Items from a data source
---

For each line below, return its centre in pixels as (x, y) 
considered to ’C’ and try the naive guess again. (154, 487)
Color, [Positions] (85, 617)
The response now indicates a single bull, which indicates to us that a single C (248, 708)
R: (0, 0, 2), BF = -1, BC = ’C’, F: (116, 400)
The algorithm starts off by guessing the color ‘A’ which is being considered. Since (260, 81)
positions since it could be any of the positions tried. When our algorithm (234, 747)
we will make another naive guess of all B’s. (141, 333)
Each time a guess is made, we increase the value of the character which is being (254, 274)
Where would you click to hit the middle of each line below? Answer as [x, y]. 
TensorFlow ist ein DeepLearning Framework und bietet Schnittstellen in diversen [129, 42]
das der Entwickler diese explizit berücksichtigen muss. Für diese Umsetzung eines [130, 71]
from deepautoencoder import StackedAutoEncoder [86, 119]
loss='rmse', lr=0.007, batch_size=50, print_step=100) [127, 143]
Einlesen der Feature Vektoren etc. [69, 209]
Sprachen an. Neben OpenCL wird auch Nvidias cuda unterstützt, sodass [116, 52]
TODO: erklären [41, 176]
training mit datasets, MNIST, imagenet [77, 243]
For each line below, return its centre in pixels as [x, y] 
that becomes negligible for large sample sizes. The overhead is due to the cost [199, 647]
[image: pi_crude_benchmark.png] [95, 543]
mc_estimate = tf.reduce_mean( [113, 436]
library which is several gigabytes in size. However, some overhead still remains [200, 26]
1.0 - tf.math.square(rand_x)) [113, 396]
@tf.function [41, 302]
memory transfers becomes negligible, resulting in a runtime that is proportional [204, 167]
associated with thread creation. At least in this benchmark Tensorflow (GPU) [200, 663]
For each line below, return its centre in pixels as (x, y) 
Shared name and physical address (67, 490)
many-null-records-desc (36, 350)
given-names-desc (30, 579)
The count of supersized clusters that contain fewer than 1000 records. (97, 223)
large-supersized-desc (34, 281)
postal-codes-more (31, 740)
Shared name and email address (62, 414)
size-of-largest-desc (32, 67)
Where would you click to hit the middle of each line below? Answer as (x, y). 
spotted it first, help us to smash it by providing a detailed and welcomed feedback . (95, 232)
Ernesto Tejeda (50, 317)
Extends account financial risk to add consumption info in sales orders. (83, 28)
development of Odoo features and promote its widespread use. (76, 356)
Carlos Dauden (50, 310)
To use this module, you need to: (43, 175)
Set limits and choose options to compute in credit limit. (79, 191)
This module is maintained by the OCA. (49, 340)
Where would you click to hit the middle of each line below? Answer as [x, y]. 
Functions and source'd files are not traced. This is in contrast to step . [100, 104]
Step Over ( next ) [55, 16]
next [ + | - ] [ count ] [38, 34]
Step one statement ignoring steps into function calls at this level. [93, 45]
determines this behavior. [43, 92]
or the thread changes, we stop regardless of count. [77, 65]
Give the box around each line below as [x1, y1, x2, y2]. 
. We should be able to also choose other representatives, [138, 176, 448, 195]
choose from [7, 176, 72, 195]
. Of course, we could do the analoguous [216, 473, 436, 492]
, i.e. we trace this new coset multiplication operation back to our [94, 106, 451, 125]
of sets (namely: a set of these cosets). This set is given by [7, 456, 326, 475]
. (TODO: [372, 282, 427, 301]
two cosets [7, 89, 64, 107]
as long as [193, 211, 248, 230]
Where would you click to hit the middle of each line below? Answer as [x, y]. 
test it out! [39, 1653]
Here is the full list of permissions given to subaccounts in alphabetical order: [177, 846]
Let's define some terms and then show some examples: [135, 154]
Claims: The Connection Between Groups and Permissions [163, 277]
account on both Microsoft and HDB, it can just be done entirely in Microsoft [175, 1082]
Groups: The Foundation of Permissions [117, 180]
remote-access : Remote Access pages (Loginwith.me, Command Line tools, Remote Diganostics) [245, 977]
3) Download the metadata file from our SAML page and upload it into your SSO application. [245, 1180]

---

Task brief =
When you reach the line that contains "loss='rmse', lr=0.007, batch_size=50, print_step=100)", stop; that line and every line before it, from the very first line of the data, should be restated word for word.

The answer =
For each line below, return its centre in pixels as (x, y) 
considered to ’C’ and try the naive guess again. (154, 487)
Color, [Positions] (85, 617)
The response now indicates a single bull, which indicates to us that a single C (248, 708)
R: (0, 0, 2), BF = -1, BC = ’C’, F: (116, 400)
The algorithm starts off by guessing the color ‘A’ which is being considered. Since (260, 81)
positions since it could be any of the positions tried. When our algorithm (234, 747)
we will make another naive guess of all B’s. (141, 333)
Each time a guess is made, we increase the value of the character which is being (254, 274)
Where would you click to hit the middle of each line below? Answer as [x, y]. 
TensorFlow ist ein DeepLearning Framework und bietet Schnittstellen in diversen [129, 42]
das der Entwickler diese explizit berücksichtigen muss. Für diese Umsetzung eines [130, 71]
from deepautoencoder import StackedAutoEncoder [86, 119]
loss='rmse', lr=0.007, batch_size=50, print_step=100) [127, 143]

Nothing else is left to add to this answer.